Ce n’est pas tous les jours que nous pouvons nous targuer d’accueillir dans nos colonnes une grande dame de la chanson, et qui plus est une amie de Michael Jackson. Le grand public européen ne la connaît, hélas, pas assez. Mais les fans avertis du Roi de la Pop n’ignorent pas son nom. Carole Bayer Sager a fait de régulières apparitions dans la carrière de Michael Jackson. Elle nous a fait l’immense honneur de répondre à nos questions lors d’un entretien sur Skype.
MJB. Votre première collaboration avec Michael Jackson était bien sur It’s The Falling In Love ?
Carole Bayer Sager (CBS). Oui.
MJB. Comment vous avez été amenée à travailler avec Michael Jackson ?

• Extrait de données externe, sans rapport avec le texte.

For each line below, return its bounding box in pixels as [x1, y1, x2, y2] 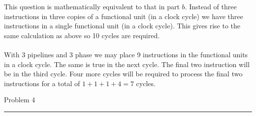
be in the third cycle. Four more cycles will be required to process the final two [4, 69, 243, 79]
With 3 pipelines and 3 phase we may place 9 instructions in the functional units [4, 49, 248, 59]
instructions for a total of [4, 78, 80, 88]
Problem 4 [4, 94, 35, 105]
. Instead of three [185, 1, 237, 11]
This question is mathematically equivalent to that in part [4, 1, 180, 11]
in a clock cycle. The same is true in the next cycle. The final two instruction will [4, 59, 250, 69]
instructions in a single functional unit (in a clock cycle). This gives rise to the [4, 21, 241, 31]
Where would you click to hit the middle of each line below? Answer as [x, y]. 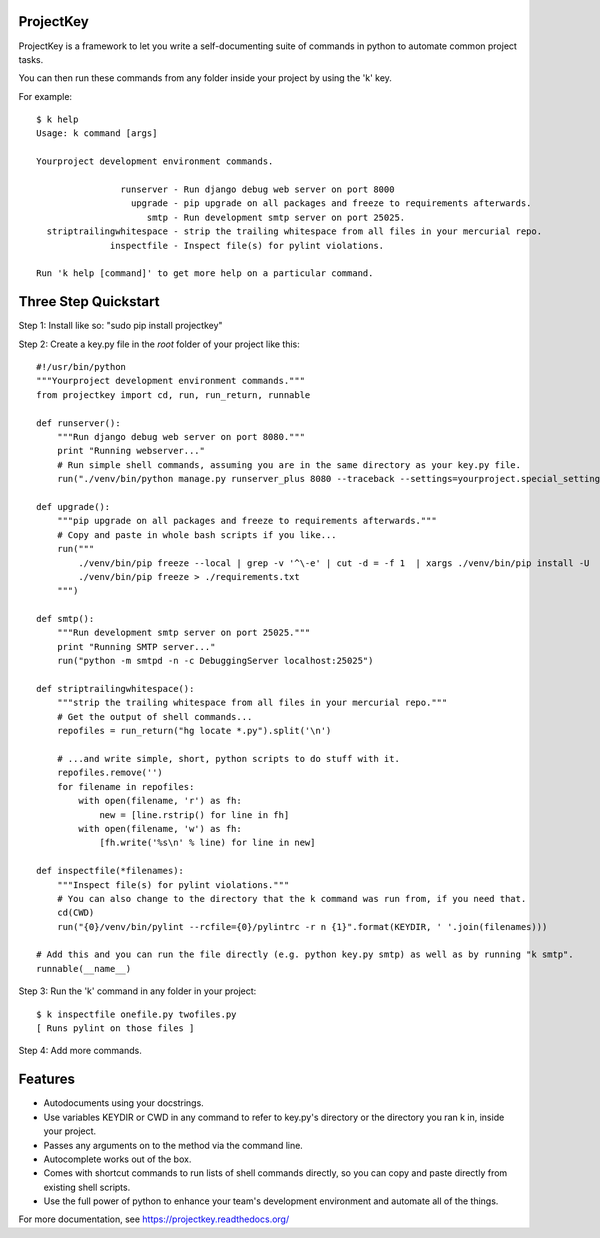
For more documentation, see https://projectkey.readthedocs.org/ [154, 1219]
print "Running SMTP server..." [136, 646]
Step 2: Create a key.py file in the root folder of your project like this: [159, 344]
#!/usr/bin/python [81, 367]
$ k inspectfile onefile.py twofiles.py [136, 1014]
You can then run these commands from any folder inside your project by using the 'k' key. [205, 78]
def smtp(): [65, 619]
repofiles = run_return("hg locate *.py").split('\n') [194, 731]
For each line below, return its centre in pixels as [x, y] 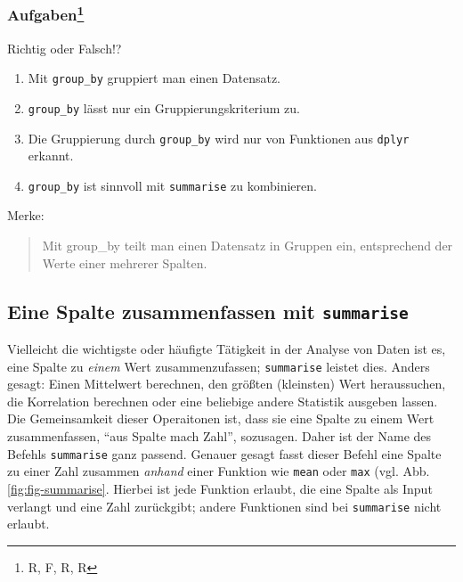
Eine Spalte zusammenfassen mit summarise [208, 311]
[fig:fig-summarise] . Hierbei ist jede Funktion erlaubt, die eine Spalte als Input [220, 488]
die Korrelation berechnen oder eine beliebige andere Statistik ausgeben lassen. [223, 401]
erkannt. [51, 156]
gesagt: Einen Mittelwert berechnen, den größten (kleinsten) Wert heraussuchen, [227, 384]
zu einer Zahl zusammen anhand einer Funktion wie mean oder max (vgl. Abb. [219, 471]
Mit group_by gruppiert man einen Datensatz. [154, 78]
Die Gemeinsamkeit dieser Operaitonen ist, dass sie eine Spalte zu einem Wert [221, 418]
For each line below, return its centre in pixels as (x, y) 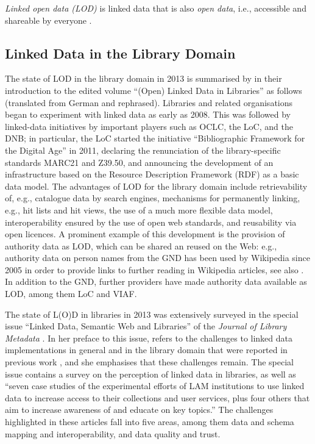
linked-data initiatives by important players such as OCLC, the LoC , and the (149, 126)
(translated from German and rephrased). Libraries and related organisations (149, 102)
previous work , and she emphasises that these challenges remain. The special (149, 362)
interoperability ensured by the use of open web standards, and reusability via (151, 222)
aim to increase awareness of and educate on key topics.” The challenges (139, 410)
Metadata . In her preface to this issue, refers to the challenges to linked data (149, 338)
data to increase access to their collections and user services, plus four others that (157, 397)
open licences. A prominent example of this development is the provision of (145, 234)
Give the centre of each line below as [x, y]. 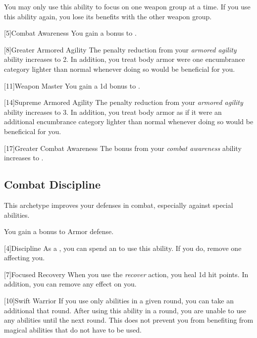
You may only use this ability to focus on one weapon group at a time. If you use [127, 6]
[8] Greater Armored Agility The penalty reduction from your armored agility [120, 49]
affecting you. [25, 258]
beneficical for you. [33, 131]
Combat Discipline [52, 184]
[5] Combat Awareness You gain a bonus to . [70, 33]
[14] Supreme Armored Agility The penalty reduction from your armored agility [124, 102]
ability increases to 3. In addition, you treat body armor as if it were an [113, 112]
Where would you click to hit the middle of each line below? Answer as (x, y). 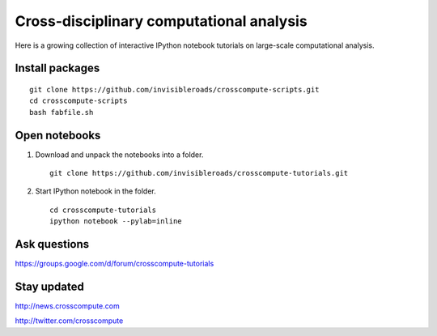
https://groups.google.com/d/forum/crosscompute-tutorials (115, 264)
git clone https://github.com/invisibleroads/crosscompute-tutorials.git (199, 173)
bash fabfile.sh (62, 112)
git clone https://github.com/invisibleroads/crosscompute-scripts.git (174, 89)
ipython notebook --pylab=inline (116, 221)
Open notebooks (58, 135)
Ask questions (52, 244)
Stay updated (49, 286)
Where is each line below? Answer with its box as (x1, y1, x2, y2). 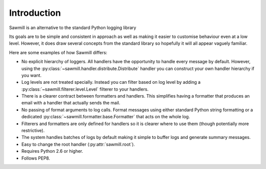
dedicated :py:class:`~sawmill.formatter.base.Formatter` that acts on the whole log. (21, 114, 190, 120)
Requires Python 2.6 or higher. (21, 148, 83, 154)
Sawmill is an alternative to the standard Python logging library (9, 25, 136, 31)
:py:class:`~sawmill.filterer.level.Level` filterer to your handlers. (21, 86, 149, 92)
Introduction (9, 7, 61, 18)
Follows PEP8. (21, 155, 50, 161)
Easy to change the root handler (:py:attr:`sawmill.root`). (21, 141, 135, 147)
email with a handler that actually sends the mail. (21, 100, 121, 106)
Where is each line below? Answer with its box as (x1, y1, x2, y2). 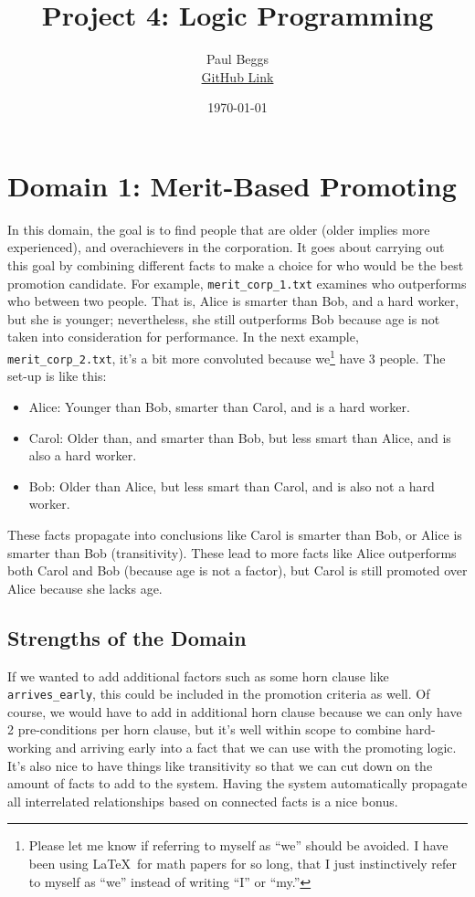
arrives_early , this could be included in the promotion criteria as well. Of (7, 684, 430, 703)
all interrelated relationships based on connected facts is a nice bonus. (7, 791, 398, 810)
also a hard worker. (28, 446, 137, 465)
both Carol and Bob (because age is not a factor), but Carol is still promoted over (7, 561, 468, 580)
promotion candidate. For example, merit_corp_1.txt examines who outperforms (7, 273, 467, 292)
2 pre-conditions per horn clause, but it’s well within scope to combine (7, 720, 402, 739)
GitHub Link (201, 67, 274, 86)
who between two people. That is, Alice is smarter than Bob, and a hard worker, (7, 291, 459, 311)
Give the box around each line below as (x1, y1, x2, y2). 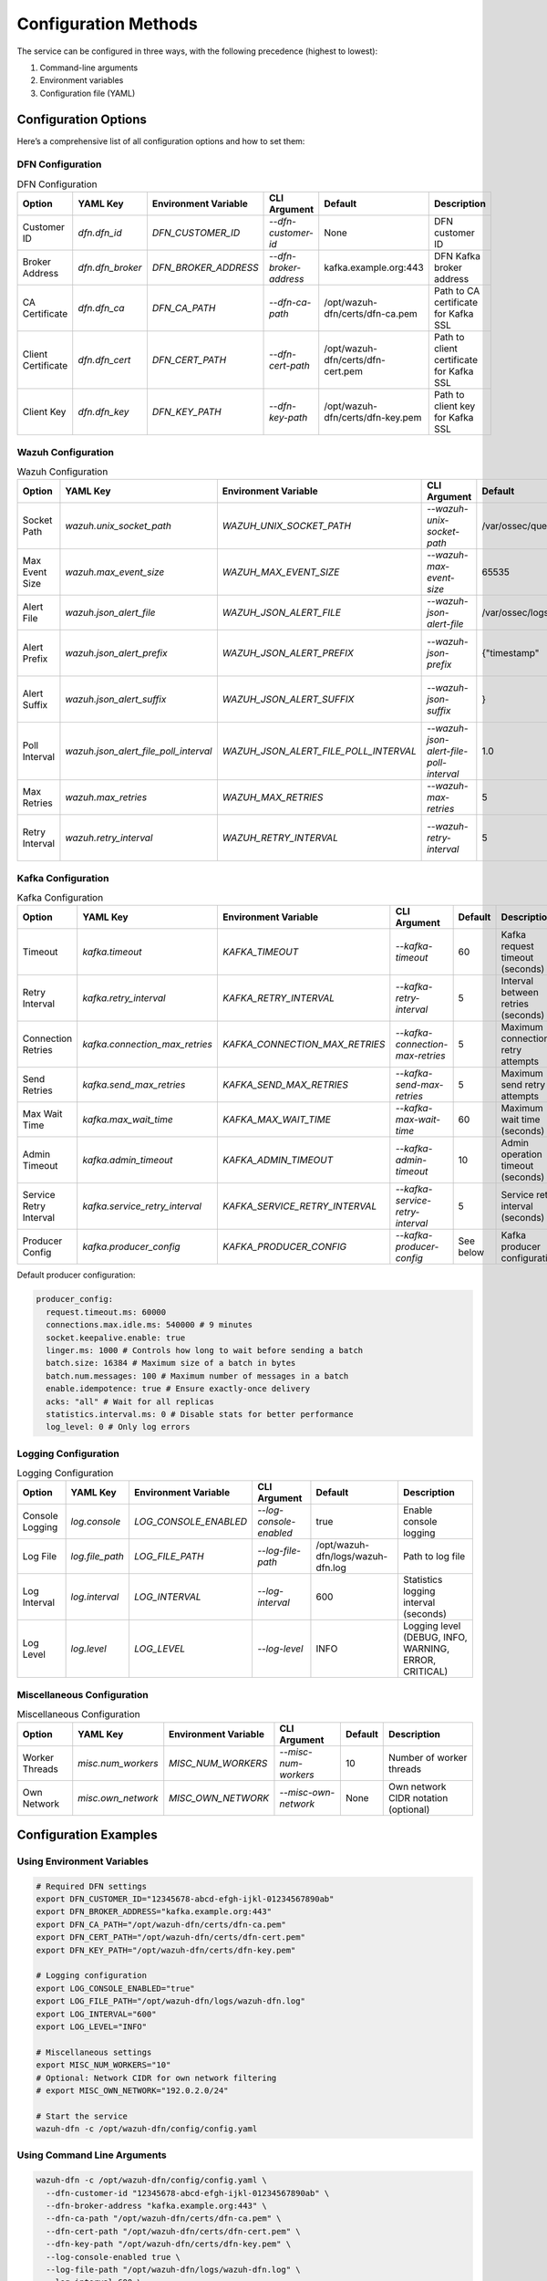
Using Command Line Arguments (16, 2149, 168, 2161)
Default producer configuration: (16, 1269, 136, 1281)
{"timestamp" (481, 647, 540, 660)
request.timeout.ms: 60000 (46, 1307, 167, 1318)
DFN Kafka (433, 250, 480, 263)
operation (501, 1148, 542, 1161)
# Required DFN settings (36, 1880, 148, 1891)
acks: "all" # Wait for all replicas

CBS. J’ai rencontré Michael grâce à un ami commun, David Guest, qui travaillait avec mon mari de l’époque, Burt Bacharach. David a, par la suite, épousé Liza Minelli et je ne sais pas ce qu’il devient aujourd’hui. Il avait le don de mettre en gens en relation. C’est lui qui m’a présentée à Michael. Je ne me rappelle plus exactement où on s’est vu pour la première fois, mais j’avais écrit It’s The Falling in Love pour ma maison de disques et je crois que Michael et Quincy Jones l’avaient entendue et l’avaient aimée. J’ai été très surprise d’apprendre qu’ils allaient la mettre sur l’album Off The Wall. J’étais vraiment très heureuse.
MJB. Et cela ne s’est pas arrêté là…
CBS. C’est vrai, par la suite, on a travaillé ensemble sur Just Friends. Il s’agit d’un duo (à écouter ici, ndlr). Michael était très impliqué dans la production de ce morceau. C’était un très cher ami, il était attendrissant et très gentil. Pour lui, tout tournait autour de la musique. Il faisait de la musique tout le temps.
MJB. Avez-vous souvent travaillé avec lui durant cette période bénie ?
CBS. On n’a pas travaillé ensemble énormément. Quelques fois seulement car il disparaissait et réapparaissait tout le temps… mais nous sommes restés de bons amis au fil des ans. On restait en contact avec Burt, avec David Foster, etc. Et bien sûr, on était aussi très amis avec Elizabeth Taylor.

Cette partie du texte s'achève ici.